* _Description of the task_: Include in the output the line containing "Cliquez sur Correspondant" and each subsequent line of the records, through the end, transcribed exactly. Add nothing else.

* _Material provided_:

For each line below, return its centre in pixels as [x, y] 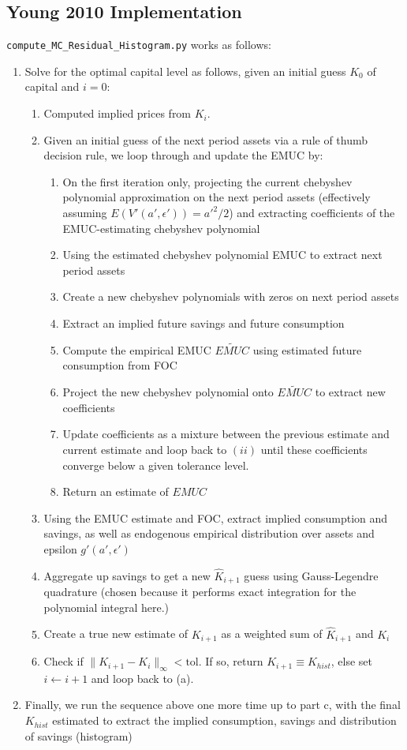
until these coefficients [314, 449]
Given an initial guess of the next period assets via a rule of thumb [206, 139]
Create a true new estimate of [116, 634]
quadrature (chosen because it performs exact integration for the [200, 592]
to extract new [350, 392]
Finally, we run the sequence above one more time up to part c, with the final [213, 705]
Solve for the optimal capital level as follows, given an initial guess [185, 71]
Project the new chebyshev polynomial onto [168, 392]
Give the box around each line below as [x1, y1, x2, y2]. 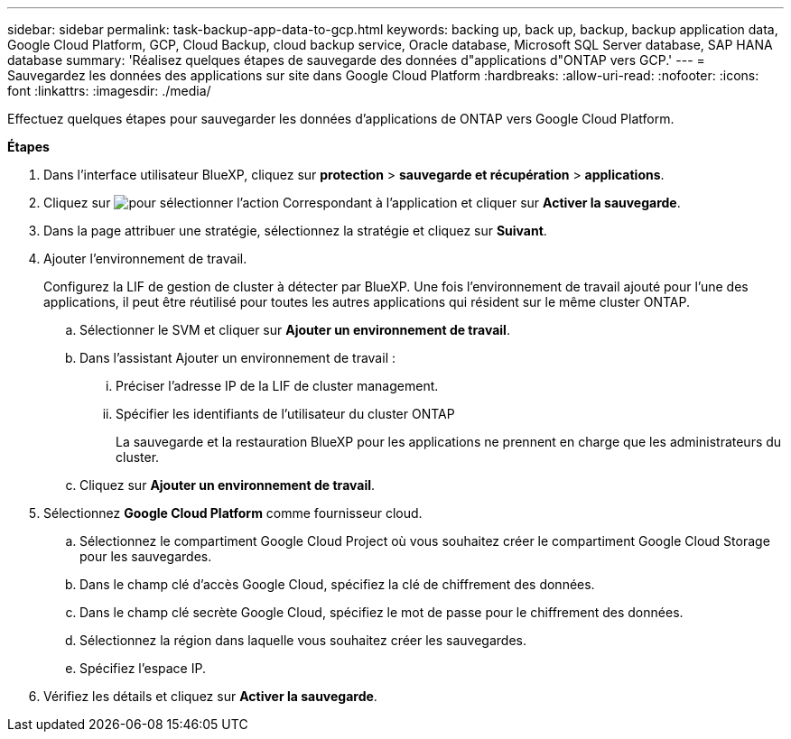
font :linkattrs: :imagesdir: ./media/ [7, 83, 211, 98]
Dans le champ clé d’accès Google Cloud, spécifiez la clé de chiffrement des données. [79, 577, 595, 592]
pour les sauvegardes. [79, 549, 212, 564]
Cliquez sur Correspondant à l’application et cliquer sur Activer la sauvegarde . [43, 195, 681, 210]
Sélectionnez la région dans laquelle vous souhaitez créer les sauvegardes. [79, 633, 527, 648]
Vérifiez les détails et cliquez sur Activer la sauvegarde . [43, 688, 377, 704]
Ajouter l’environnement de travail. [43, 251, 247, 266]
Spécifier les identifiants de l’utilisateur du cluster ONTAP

* _Response area_:
Cliquez sur Correspondant à l’application et cliquer sur Activer la sauvegarde . [43, 195, 681, 210]
Sélectionnez la région dans laquelle vous souhaitez créer les sauvegardes. [79, 633, 527, 648]
Vérifiez les détails et cliquez sur Activer la sauvegarde . [43, 688, 377, 704]
Ajouter l’environnement de travail. [43, 251, 247, 266]
Spécifier les identifiants de l’utilisateur du cluster ONTAP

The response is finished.